RECORDS FOR THE EXERCISE:
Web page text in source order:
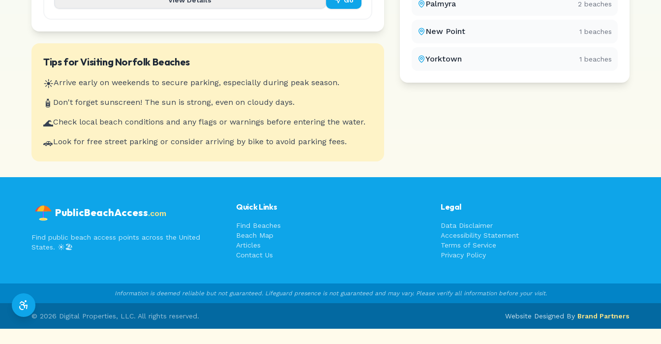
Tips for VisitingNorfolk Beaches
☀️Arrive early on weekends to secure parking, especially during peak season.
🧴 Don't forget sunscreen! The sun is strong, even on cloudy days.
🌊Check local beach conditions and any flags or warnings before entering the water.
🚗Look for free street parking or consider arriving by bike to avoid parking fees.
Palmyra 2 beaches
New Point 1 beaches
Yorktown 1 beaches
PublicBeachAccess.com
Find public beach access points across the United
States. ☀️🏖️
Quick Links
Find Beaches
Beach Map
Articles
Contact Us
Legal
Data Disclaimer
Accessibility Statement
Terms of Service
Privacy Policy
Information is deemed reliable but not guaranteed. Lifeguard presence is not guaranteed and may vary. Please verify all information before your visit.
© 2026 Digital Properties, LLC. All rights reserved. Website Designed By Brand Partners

==

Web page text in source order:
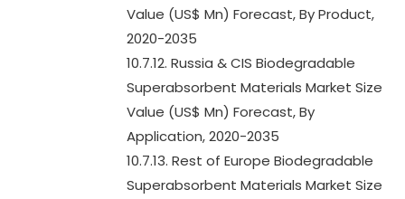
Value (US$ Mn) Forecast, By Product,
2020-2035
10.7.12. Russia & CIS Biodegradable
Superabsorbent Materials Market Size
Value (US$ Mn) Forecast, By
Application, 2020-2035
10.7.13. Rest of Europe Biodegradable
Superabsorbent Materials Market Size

---

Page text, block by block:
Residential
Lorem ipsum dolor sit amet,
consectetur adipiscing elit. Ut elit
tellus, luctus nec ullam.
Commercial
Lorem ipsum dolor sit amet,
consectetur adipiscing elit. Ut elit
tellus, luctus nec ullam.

YOUR INSTRUCTIONS: From the line that has "New Point 1 beaches" through the line that has "By Brand Partners", copy every line exactly as it appears above, and leave out all others.

WRITTEN SOLUTION:
New Point 1 beaches
Yorktown 1 beaches
PublicBeachAccess.com
Find public beach access points across the United
States. ☀️🏖️
Quick Links
Find Beaches
Beach Map
Articles
Contact Us
Legal
Data Disclaimer
Accessibility Statement
Terms of Service
Privacy Policy
Information is deemed reliable but not guaranteed. Lifeguard presence is not guaranteed and may vary. Please verify all information before your visit.
© 2026 Digital Properties, LLC. All rights reserved. Website Designed By Brand Partners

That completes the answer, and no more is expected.